In the below, I'd like to create a column of myCurve structs, but because the :name column comes through as a vector, it only works for the myCurve_name_vec structs. I could convert it, it just wouldn't be so clean.

More generally, if you are grouping by a column, any related calculations would likely use that column as a single value.


@with_kw struct myCurve    
    name::Symbol
    curve::Vector{Int64}
end

@with_kw struct myCurve_name_vec
    name::Vector{Symbol}
    curve::Vector{Int64}
end

d = DataFrame( name=[:a,:a,:a,:b,:b,:b], curve =[1,2,3,11,12,13] )

@by d :name   :x = myCurve_with_vec( AsTable(:)... )    #works
@by d :name   :x = myCurve( AsTable(:)... )                   #doesn't work
bkamins commented 1 year ago

@Lincoln-Hannah - indeed I also often need it. I understand that this is request for DataFramesMeta.jl.

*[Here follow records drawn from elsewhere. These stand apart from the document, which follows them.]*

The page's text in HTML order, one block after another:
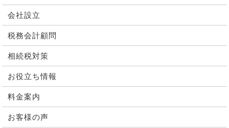
会社設立
税務会計顧問
相続税対策
お役立ち情報
料金案内
お客様の声

The only issue is mixing grouping and non-grouping columns. Maybe something like @val(:name) inside @by could be better instead (to distinguish taking :name as a column and @val(:name) as a value).

@val name is tentative.

What you currently can do is use first(:name) to get it, so maybe you would find it enough? (and just requiring documentation?)

pdeffebach commented 1 year ago

@Lincoln-Hannah Can I have more information on your use-case?

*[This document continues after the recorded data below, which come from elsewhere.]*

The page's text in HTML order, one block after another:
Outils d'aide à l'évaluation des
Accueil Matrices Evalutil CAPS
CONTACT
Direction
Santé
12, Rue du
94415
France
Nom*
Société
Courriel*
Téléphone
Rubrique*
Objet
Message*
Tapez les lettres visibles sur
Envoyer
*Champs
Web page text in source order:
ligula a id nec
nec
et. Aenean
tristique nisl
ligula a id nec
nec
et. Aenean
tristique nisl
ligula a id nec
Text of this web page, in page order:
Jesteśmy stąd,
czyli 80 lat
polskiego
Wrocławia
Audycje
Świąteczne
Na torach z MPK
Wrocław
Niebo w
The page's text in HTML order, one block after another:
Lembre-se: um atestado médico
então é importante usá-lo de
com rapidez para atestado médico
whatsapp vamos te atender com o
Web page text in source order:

I also do this all the time, but first(:name) is enough for me.

Lincoln-Hannah commented 1 year ago

See related request: https://github.com/mauro3/Parameters.jl/issues/153

I'd like to move between DataFrames and arrays of structs as effortlessly as possible.

If I create a struct with fieldnames matching a database query. I'd like to convert the query into an array of structs in one line. Something like:

           @rtransform  df  :mystruct  =  mystruct(;  AsTable(:)...  ) 

A struct derived from a grouped DataFrame, will have single value fields for the group by columns and vector fields for the non-group-by columns.

pdeffebach commented 1 year ago

Okay so you would like

           @rtransform  df  :mystruct  =  mystruct(;  AsTable(:)...  ) 

to not return a DataFrame? Rather, you want it to return a Vector?

I still need more information on what you want. What is the output you desire? Give it as a Julia object, not a description.

Lincoln-Hannah commented 1 year ago

Sorry Peter. My bad. I was trying to isolate the key line. To get to a vector there would be an additional line.

@chain begin
     @rtransform  df  :mystruct  =  mystruct(;  AsTable(:)...  ) 
       _.mystruct
end

Actually, more often I'd put the result in a Dictionary. Example.

using Dictionaries 

@with_kw struct myStruct
    a::Int64
    b::Int64
    c::Vector{Int64}
    d::Vector{Int64}
end

dict_of_structs = @chain begin
    DataFrame( a=[1,1,2,2], b=[11,11,12,12],  c=1:4,  d=11:14 )

    @by [:a,:b]   :x  = myStruct(; AsTable(:)... )

     Dictionary(  _.a,    _.x    )
end

AsTable(:) produces a named tuple per row, except that group by columns are single numbers and other columns are vectors or sub arrays (as per usual).

[ (a=1,b=11,c=[1,2],d=[11,12]),
(a=2,b=12,c=[3,4],d=[13,14]) ]

each row becomes a myStruct. The last line creates a dictionary.

Dictionary 
1         |          myStruct(a=1,b=11,c=[1,2],d=[11,12])  
2         |          myStruct(a=2,b=12,c=[3,4],d=[13,14])    

We can then apply a function to any element

myFunc(   dict_of_strucst[1]  )

or broadcast over all

myFunc.(   dict_of_structs )